Over the 31 March 2006 to 31 March 2007 period, indicators continued to suggest that the economy remained in good health with a buoyant housing market and strong domestic demand. This was of some concern to the Reserve Bank of New Zealand (RBNZ), given it had been relying on a slower economy to help bring inflation down. Hence, the RBNZ not only left the OCR at 7.25% for all of 2006, but also increased it 25 basis points (bps) to 7.50% in March 2007 and indicated that further tightening may be required.

The benchmark, the NZX Bill Index, returned 7.8% for the year compared to the Fund which underperformed, returning 7.7%. Several times the portfolio was positioned to benefit from the expected end of the monetary policy tightening. This process has taken longer than expected, largely due to the continued strength in the housing sector. At 7.75% (from 26 April 2007), we believe the rate rises are either over or, at most, one rise away from completing this cycle’s tightening. The Manager is locking in these higher rates for terms longer than index, which should add value through the rest of 2007.

The Fund returned 7.3% and 6.7% over the three- and five-year periods respectively, outperforming the benchmark by 10 bps in both cases.

New Zealand Bonds Fund

Bond returns were relatively low in New Zealand over the past year. This mainly reflected low running yields and also some capital losses as yields rose modestly.

The benchmark for the Fund, the NZX NZ Government Stock Gross Return Index, returned 3.8% while the Fund returned 3.7%. The strong housing market has been a significant drag on fixed interest performance. With floating mortgage rates significantly higher than fixed rates, the majority of borrowing is occurring for terms of two years or longer. This puts strain on the gap between government rates and bank (or ‘swap’) rates. Bank rates move higher as banks borrow for terms to match their mortgage lending. This activity causes any non-government securities in your portfolio to underperform government securities. Around half the assets in your portfolio are in non-government securities.

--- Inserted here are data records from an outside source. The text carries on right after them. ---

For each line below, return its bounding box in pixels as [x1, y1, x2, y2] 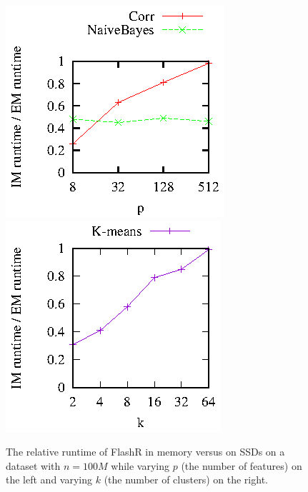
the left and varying [6, 472, 93, 487]
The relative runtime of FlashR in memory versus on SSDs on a [6, 444, 285, 459]
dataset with [6, 458, 61, 473]
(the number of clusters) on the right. [104, 472, 268, 487]
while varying [111, 458, 170, 473]
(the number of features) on [181, 458, 302, 473]
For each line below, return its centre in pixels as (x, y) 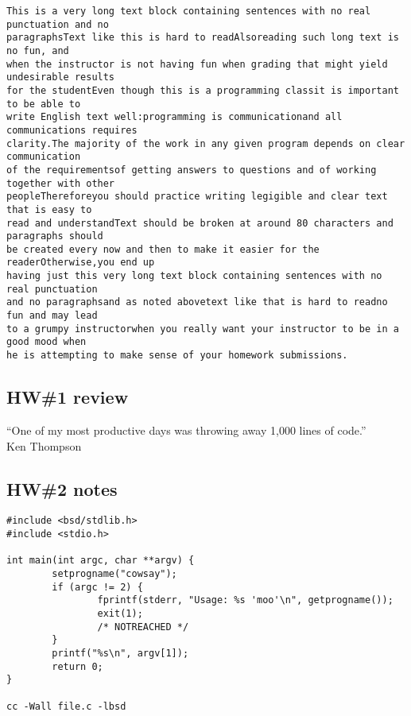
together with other (61, 183)
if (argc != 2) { (97, 587)
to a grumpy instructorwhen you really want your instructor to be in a (203, 329)
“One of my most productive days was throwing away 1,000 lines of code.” (186, 430)
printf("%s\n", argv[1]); (120, 653)
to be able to (44, 104)
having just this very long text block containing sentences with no (194, 276)
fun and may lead (52, 316)
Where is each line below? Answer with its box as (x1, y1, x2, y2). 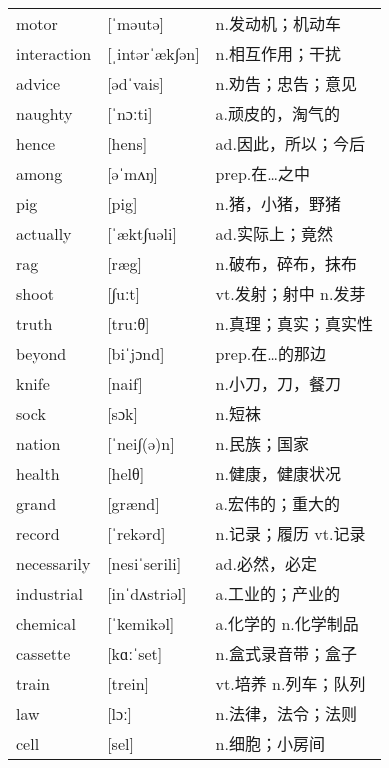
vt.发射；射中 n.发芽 (215, 282, 366, 306)
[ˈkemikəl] (107, 611, 175, 635)
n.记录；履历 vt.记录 (215, 522, 366, 546)
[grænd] (107, 491, 160, 515)
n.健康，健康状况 (215, 462, 341, 486)
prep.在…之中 (215, 162, 310, 186)
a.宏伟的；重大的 (215, 492, 341, 516)
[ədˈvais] (107, 71, 164, 95)
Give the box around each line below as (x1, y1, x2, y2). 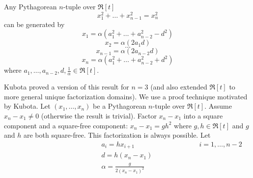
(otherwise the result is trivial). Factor (41, 111, 157, 121)
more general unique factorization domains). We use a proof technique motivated (4, 91, 248, 101)
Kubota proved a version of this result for (4, 82, 129, 92)
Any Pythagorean (4, 1, 57, 11)
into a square (183, 111, 223, 121)
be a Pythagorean (93, 101, 146, 111)
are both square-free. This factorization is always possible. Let (23, 130, 211, 140)
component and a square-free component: (4, 120, 128, 130)
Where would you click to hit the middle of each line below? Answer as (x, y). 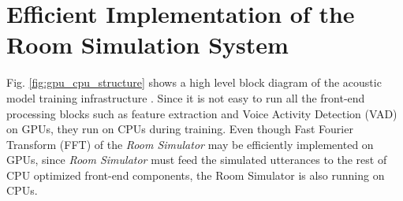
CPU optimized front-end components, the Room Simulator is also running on (196, 175)
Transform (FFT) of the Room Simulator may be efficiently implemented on (190, 144)
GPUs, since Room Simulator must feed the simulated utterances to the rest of (197, 160)
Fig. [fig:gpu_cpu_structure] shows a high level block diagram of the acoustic (194, 82)
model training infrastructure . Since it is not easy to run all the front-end (186, 97)
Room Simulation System (147, 45)
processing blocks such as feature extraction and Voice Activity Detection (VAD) (202, 113)
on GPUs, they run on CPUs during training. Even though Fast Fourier (180, 129)
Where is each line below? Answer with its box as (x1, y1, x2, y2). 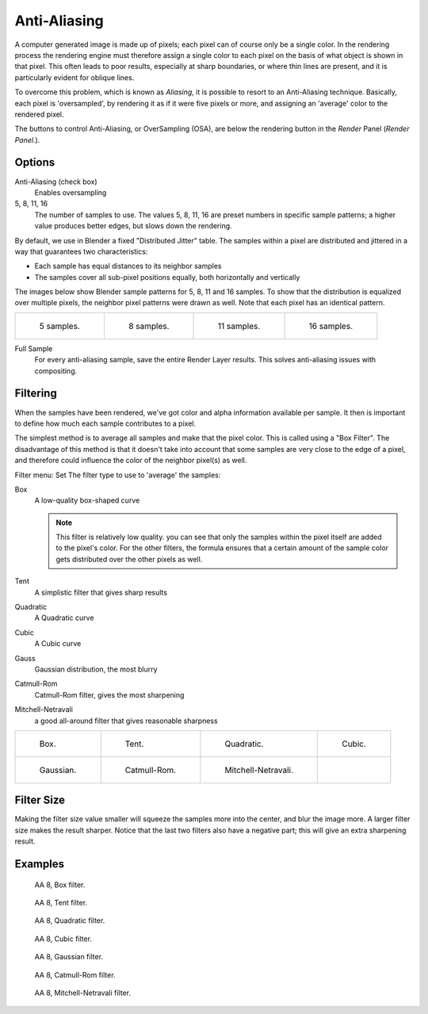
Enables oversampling (34, 187, 107, 197)
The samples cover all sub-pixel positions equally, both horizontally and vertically (34, 272, 300, 281)
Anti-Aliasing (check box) (14, 177, 98, 186)
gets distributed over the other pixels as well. (55, 554, 203, 564)
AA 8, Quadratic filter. (34, 916, 105, 925)
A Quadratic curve (34, 613, 94, 622)
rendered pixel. (14, 109, 64, 119)
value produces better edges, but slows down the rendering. (34, 221, 233, 231)
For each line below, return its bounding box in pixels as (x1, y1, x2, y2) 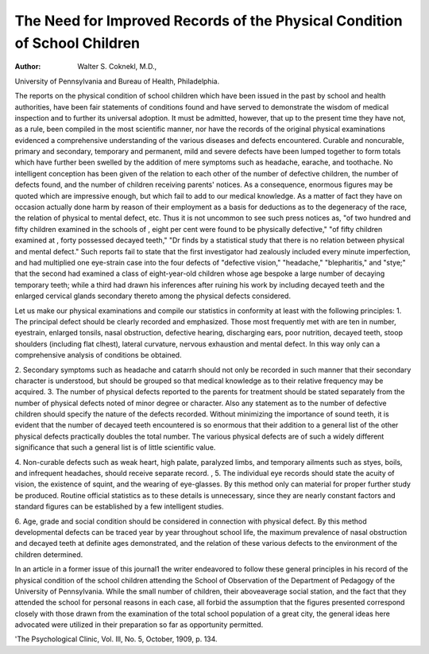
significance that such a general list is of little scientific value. (14, 443, 216, 452)
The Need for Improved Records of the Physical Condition (14, 12, 403, 29)
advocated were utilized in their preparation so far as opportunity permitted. (14, 620, 264, 629)
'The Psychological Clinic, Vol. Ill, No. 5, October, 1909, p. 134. (14, 634, 218, 644)
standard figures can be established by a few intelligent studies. (14, 501, 224, 512)
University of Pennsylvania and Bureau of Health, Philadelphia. (14, 76, 220, 86)
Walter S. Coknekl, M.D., (77, 62, 157, 72)
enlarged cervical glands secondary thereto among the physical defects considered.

The Fund returned 5.3% and 6.8% for the three- and five-year periods respectively outperforming the benchmark, which returned 5.1% for the three-year period and 6.4% over five years.


New Zealand Equities Fund

During 2006, New Zealand shares yet again managed to come in way ahead of most investors’ expectations. This was partly due to a wave of merger and acquisition activity, but also because of supportive equity markets globally and because company profits did not deteriorate too much given the relatively mild economic slowdown. New Zealand shares started 2007 a little slower, with New Zealand being one of the worst performing developed markets with disappointing earnings and earnings guidance hindering performance.

The Fund returned 24.7% for the year, outperforming the benchmark (the NZX 50 Gross Index) by 11.7 percentage points, which returned 13%.The portfolio benefited from overweight positions in Rakon, Gulliver’s Travel and the Warehouse Group and an underweight position in Telecom New Zealand.

Over the three-year period, the Fund returned 24.7% while the benchmark returned 17.7%, and over the five-year period, the Fund returned 20.5% outperforming the benchmark at 16.0%.